[AIM OF THE EXERCISE] Look below for lines that hold the string "Criterion" and copy each one.
———
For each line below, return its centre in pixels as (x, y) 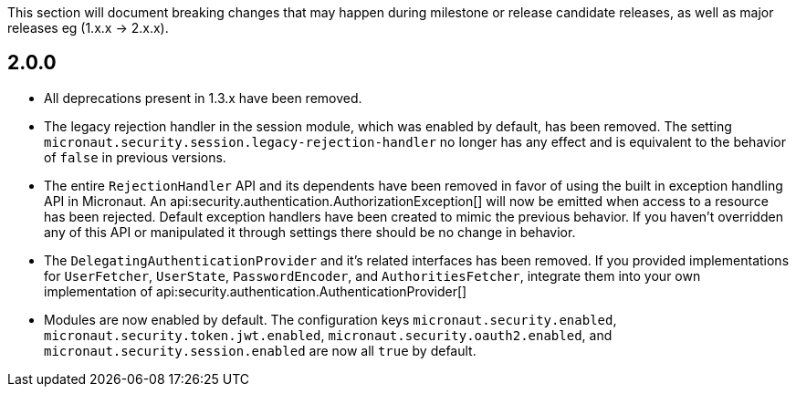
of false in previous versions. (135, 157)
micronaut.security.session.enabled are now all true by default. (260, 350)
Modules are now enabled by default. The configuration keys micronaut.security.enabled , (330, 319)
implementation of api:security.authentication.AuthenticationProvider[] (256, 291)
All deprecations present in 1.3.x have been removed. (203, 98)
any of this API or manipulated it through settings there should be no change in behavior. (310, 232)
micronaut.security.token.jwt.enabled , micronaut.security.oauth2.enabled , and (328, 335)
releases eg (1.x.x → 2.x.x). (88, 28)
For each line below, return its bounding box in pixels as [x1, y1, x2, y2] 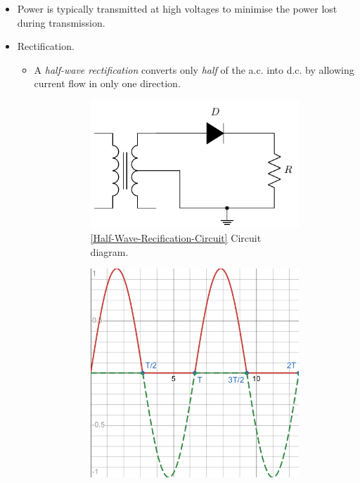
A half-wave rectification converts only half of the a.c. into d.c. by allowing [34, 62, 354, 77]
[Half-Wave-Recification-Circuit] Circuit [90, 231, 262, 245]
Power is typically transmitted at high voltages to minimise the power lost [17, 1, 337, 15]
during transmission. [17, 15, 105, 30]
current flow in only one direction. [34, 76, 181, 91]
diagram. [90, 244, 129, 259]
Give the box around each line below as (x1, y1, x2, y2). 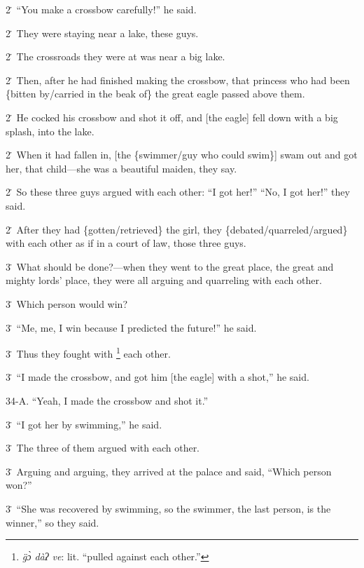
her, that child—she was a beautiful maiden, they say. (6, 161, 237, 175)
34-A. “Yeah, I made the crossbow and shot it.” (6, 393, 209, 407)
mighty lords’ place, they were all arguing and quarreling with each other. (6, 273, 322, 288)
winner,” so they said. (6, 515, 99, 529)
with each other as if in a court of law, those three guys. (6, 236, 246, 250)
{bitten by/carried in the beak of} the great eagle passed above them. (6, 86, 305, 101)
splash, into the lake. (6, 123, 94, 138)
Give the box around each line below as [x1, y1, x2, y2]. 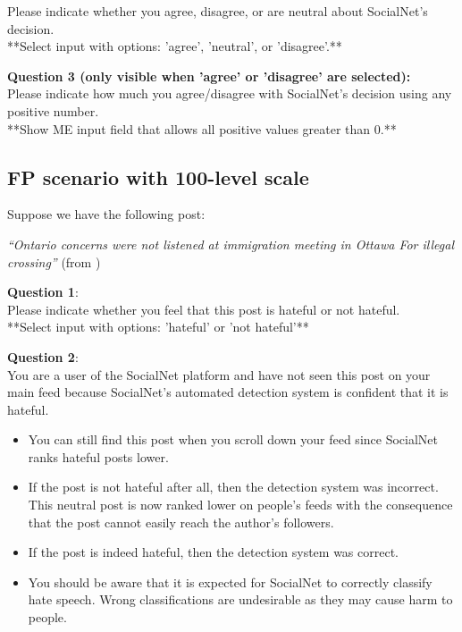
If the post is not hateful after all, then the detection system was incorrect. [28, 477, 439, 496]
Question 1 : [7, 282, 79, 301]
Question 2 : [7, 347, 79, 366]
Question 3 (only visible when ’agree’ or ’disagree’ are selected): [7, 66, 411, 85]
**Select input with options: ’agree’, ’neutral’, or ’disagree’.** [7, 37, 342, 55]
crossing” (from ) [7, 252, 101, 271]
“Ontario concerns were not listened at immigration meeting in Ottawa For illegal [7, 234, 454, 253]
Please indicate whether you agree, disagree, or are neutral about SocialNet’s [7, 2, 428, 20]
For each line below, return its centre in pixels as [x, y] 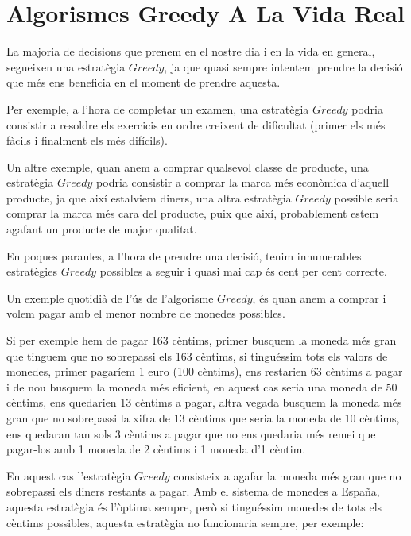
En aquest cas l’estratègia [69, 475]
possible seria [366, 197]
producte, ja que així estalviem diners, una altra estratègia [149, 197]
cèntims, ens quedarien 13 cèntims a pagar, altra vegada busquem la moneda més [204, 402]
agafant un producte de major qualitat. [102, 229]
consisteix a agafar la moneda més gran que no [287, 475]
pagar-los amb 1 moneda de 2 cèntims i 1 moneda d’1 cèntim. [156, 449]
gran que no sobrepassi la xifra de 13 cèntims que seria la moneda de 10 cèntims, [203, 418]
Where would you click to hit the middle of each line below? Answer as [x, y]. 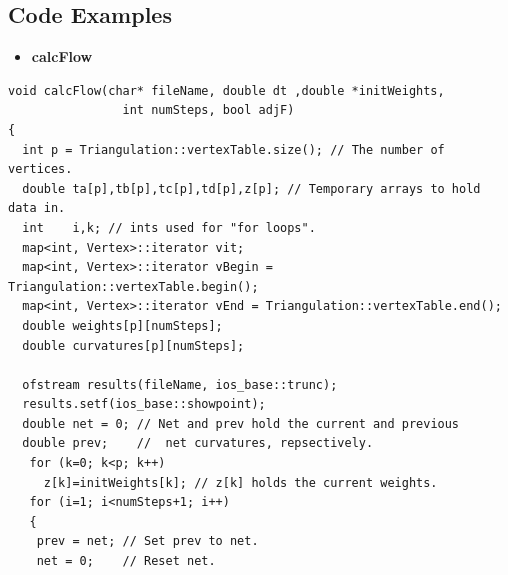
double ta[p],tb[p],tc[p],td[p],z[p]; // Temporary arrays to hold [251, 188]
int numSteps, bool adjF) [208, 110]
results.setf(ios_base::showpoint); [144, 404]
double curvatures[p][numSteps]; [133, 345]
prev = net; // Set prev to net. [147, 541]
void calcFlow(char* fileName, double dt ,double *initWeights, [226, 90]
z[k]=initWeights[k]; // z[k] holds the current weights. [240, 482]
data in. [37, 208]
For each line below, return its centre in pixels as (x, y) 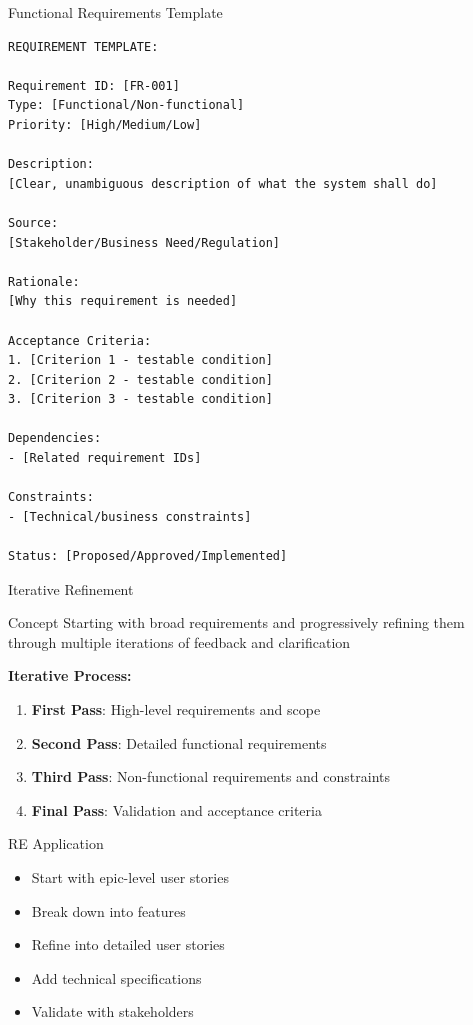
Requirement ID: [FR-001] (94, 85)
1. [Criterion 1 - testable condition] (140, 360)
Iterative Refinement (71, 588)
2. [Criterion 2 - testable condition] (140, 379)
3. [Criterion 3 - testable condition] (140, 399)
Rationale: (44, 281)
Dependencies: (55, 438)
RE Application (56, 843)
———
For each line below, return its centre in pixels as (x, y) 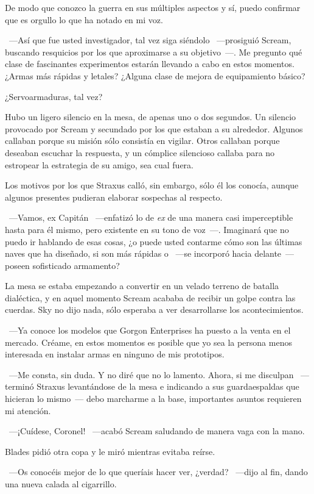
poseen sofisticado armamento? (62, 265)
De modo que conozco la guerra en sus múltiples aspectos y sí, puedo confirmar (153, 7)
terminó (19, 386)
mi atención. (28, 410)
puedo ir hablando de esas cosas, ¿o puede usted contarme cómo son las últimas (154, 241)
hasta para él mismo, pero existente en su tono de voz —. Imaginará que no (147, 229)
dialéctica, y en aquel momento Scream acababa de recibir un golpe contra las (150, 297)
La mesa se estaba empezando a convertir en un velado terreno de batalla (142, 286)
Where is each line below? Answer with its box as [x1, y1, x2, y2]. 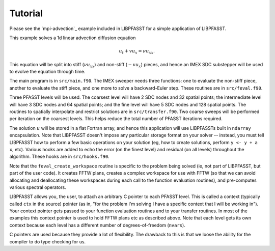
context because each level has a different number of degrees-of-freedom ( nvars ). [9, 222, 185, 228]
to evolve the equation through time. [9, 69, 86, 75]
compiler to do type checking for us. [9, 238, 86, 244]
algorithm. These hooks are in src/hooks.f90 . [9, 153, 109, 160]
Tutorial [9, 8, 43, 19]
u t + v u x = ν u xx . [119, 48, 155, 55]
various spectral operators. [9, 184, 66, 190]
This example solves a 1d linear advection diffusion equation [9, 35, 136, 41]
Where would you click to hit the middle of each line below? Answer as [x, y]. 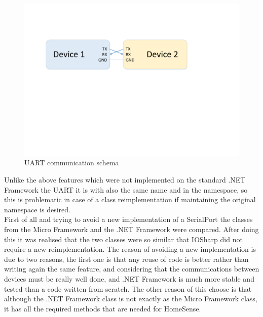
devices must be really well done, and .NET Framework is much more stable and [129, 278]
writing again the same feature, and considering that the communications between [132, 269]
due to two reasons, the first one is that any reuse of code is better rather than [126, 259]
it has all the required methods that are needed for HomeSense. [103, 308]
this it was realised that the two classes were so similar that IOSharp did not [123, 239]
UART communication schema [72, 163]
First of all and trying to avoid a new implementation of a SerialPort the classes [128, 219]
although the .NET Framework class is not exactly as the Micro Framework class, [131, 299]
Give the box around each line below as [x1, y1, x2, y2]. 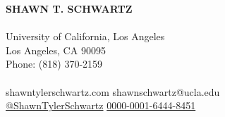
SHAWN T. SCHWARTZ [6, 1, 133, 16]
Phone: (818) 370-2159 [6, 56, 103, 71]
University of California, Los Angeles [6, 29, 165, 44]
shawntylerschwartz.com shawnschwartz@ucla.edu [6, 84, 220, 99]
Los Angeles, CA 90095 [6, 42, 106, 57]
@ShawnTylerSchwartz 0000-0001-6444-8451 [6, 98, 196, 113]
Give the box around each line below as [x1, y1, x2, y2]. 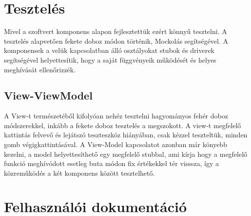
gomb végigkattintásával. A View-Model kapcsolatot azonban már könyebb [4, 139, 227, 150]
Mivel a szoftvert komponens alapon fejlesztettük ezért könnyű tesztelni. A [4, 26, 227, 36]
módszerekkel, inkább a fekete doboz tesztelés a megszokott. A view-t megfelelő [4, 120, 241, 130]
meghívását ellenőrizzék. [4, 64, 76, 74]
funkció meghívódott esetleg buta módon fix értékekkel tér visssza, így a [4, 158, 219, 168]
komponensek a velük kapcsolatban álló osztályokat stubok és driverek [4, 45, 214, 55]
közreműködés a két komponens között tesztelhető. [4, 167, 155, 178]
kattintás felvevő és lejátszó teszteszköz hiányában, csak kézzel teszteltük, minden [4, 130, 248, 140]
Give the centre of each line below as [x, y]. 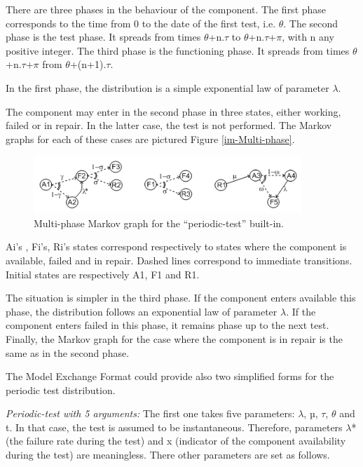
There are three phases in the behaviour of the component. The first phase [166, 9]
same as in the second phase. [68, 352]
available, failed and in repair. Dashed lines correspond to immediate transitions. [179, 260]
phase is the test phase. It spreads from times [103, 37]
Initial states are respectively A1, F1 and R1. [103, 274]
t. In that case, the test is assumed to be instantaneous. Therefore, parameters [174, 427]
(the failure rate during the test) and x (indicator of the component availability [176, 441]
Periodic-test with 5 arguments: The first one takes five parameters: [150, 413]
———
[WRITTEN RESPONSE]
1. [Criterion 1 - testable condition] (140, 360)
2. [Criterion 2 - testable condition] (140, 379)
3. [Criterion 3 - testable condition] (140, 399)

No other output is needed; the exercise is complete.